El restaurante de la semana: Neri
[Benito Iranzo dejó Neri y cocina en el restaurante En Boca, en Parets del Vallès]
Canelón de arroz
Tengo una relación íntima con el
arroz desde la niñez, así que cuando leo las cinco letras me debato entre el
deseo (voraz) y el rechazo (prudente).
Una gramínea en medio de una degustación
es como el granizo: repentino, violento, lo llena todo. Me tienta, peco y sé
que después del plato total, lo demás será comido por deferencia hacia el
cocinero, con desgana.
Cuando vi el pedrisco en el menú que
había decidido Benito Iranzo (Mollet, 1972) bajo el nombre de arroz de gambas, las ganas eran pocas.
Imaginaba una densidad roja y de larga digestión. Erré porque fue una propuesta
magnífica y refrescante en una especialidad donde domina lo rutinario y torpe.
Pensé en otros cuya concepción me atrapó, como los trabajos con el socarrat de Raúl Aleixandre, Quique
Dacosta, Paco Pérez, Jordi Jacas o los hermanos Torres.
En el fondo del plato, Benito
disponía el carpacho de gambas, lo cubría con el arroz y le daba forma de canelón. Crujiente el interior, baboso el exterior.
En la mesa, un camarero
lo completaba con un caldo atómico, que circundaba el tubo como a una isla.
Era
muy bueno, aunque para no abochornar a la pobre gamba desnuda, la potencia del
sofrito, perfumado con piel de naranja, tendría que ser de menos megatones.
Lo
comí despacio, alternando con sorbos de Geum 2011, un tinto de peso pluma.

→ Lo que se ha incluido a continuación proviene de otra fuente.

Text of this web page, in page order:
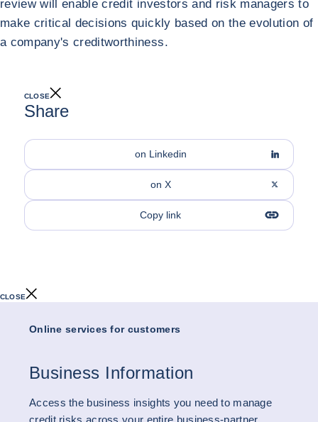
review will enable credit investors and risk managers to
make critical decisions quickly based on the evolution of
a company's creditworthiness.
CLOSE
Share
on Linkedin
on X
Copy link
CLOSE
Online services for customers
Business Information
Access the business insights you need to manage
credit risks across your entire business-partner
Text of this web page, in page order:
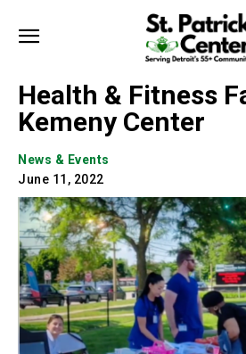
Health & Fitness
Kemeny Center
News & Events
June 11, 2022
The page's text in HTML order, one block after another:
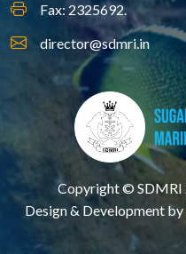
Copyright © SDMRI
Design & Development by
Fax: 2325692.
director@sdmri.in
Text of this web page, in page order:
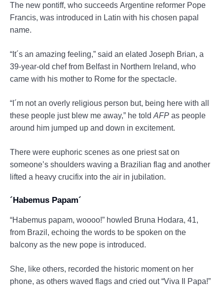
The new pontiff, who succeeds Argentine reformer Pope
Francis, was introduced in Latin with his chosen papal
name.
“It´s an amazing feeling,” said an elated Joseph Brian, a
39-year-old chef from Belfast in Northern Ireland, who
came with his mother to Rome for the spectacle.
“I´m not an overly religious person but, being here with all
these people just blew me away,” he told AFP as people
around him jumped up and down in excitement.
There were euphoric scenes as one priest sat on
someone’s shoulders waving a Brazilian flag and another
lifted a heavy crucifix into the air in jubilation.
´Habemus Papam´
“Habemus papam, woooo!” howled Bruna Hodara, 41,
from Brazil, echoing the words to be spoken on the
balcony as the new pope is introduced.
She, like others, recorded the historic moment on her
phone, as others waved flags and cried out “Viva Il Papa!”
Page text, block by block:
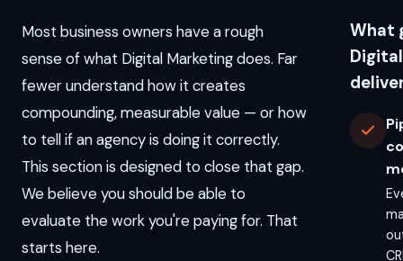
Most business owners have a rough
sense of what Digital Marketing does. Far
fewer understand how it creates
compounding, measurable value — or how
to tell if an agency is doing it correctly.
This section is designed to close that gap.
We believe you should be able to
evaluate the work you're paying for. That
starts here.
What
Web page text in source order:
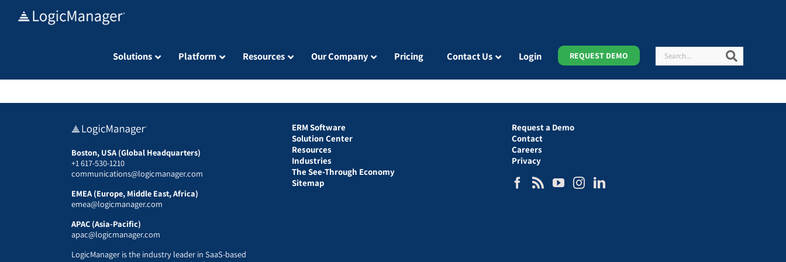
Solutions Platform Resources Our Company Pricing Contact Us Login REQUEST DEMO Search
Boston, USA (Global Headquarters)
+1 617-530-1210
communications@logicmanager.com
EMEA (Europe, Middle East, Africa)
emea@logicmanager.com
APAC (Asia-Pacific)
apac@logicmanager.com
LogicManager is the industry leader in SaaS-based
ERM Software
Solution Center
Resources
Industries
The See-Through Economy
Sitemap
Request a Demo
Contact
Careers
Privacy
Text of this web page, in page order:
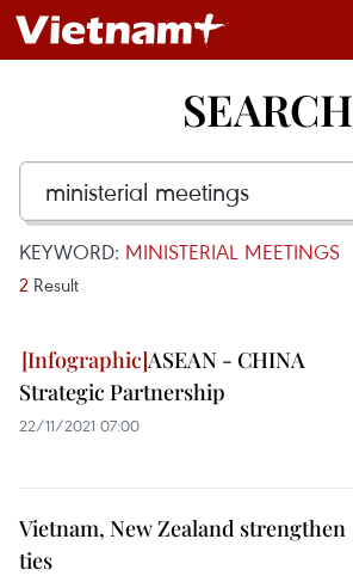
SEARCH
KEYWORD: MINISTERIAL MEETINGS
2 Result
ASEAN - CHINA
Strategic Partnership
22/11/2021 07:00
Vietnam, New Zealand strengthen
ties
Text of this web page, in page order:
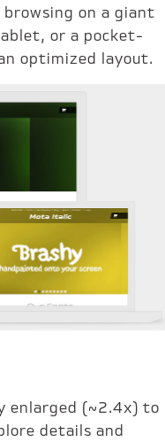
browsing on a giant
or a pocket-
optimized layout.
enlarged (~2.4x) to
details and
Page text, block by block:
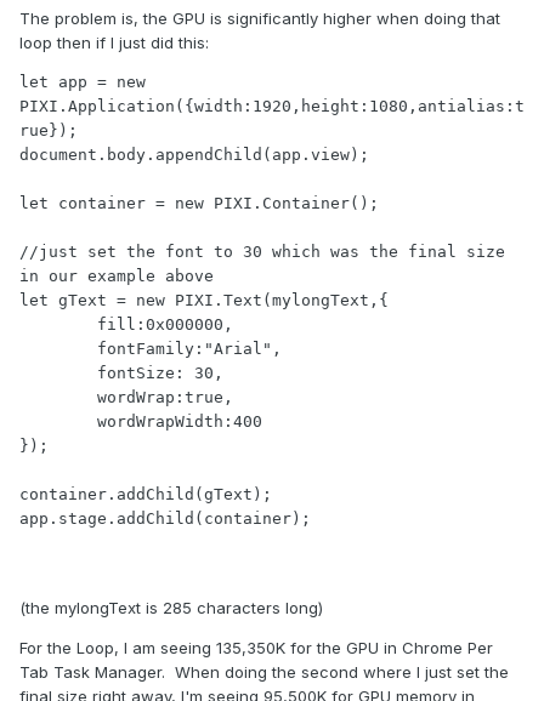
The problem is, the GPU is significantly higher when doing that
loop then if I just did this:
let app = new
PIXI.Application({width:1920,height:1080,antialias:t
rue});
document.body.appendChild(app.view);
let container = new PIXI.Container();
//just set the font to 30 which was the final size
in our example above
let gText = new PIXI.Text(mylongText,{
});
container.addChild(gText);
app.stage.addChild(container);
(the mylongText is 285 characters long)
For the Loop, I am seeing 135,350K for the GPU in Chrome Per
Tab Task Manager. When doing the second where I just set the
final size right away, I'm seeing 95,500K for GPU memory in
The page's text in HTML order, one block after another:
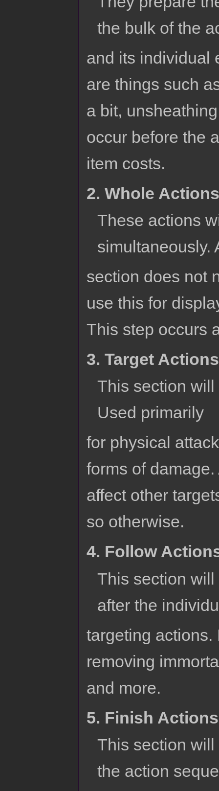
the bulk of the
and its individual
are things such
a bit,
occur before the
item costs.
2. Whole Actions
These actions
simultaneously.
section does not
use this for
This step occurs
3. Target Actions
This section
Used primarily
for physical
forms of
affect other
so otherwise.
4. Follow
This section
after the
targeting actions.
removing
and more.
5. Finish Actions
This section
the action
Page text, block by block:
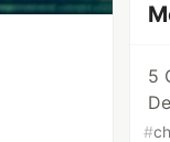
5
#
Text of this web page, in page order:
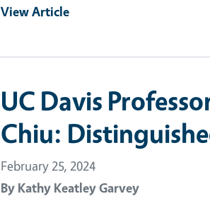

“Es una cocina de temporada con
pequeños toques creativos que respeta el producto”.
A los cocineros siempre les
agobia definirse: Benito no fue una excepción. Supe sacarle algunas cosas.
Que sus padres habían tenido Les Pruneres, restaurante de Mollet donde alimentaban a 150 personas por servicio (“somos de Teruel y mi madre bordaba el ternasco al horno”). Que en Gallecs el payés Raül le plantaba las verduras, los microvegetales y las legumbres, entre ellas, unes mongetes del ganxet de alta costura y que sirvió con jamón ibérico como aperitivo. Que a diario metía la nariz en la Boqueria y que con esa inspiración y cesta decidía el menú de 22 euros.
Desde una silla aterciopelada admiré los muros medievales sobre el que se levantaba el hotel. Al otro lado del cristal, la plaza de Sant Felip Neri, que habían heredado los turistas por las prisas de los barceloneses.
Me alegró encontrar a Chema Alpuente, ex
propietario de Libentia y segundo de sala, que dirigía Montse Balgefó.
Me encomendé a ambos, que me fueron
trayendo los platos tranquilos, sin estrés. Las virtudes de la plaza y su
silencio y contención tenían afinidad con lo comestible.
Jugosas navajas con
cítrico y alga codium. Lenguado con un caldito ligero de puerro y sobresaltado
con el ajo negro.
Lomo de cordero, colmenillas, cebollitas y puré de patata a
la mostaza (qué rico), emplatado a lo
Iranzo, distribuido en tres bocados.
Me excitó el granizado de cítricos y
me calmó el bavarois de Baileys.
Mi
mayor objeción fue a los espárragos con vinagreta de trufa de verano,
amenizados con dos polizones, el oro y el químico
aceite de trufa. El espárrago no necesitaba de esos supuestos lujos para brillar.
El canelón de arroz era el más
reciente pilar del Hotel Neri. Ni medieval ni gótico.
Una columna
contemporánea.
NERI
Hotel Neri
Sant Sever, 5
T: 93.304.06.55
Menús: 22, 37 y 60€.
Precio medio (aprox):
50€ (sin vino)
PICA-PICA
Atención: a la sal de
Kalanamak del aperitivo, que sabe a huevo frito.
Recomendable para: los
que se embelesan con los hoteles cucos.
Que huyan: los que se
sienten a disgusto en los ambientes refinados.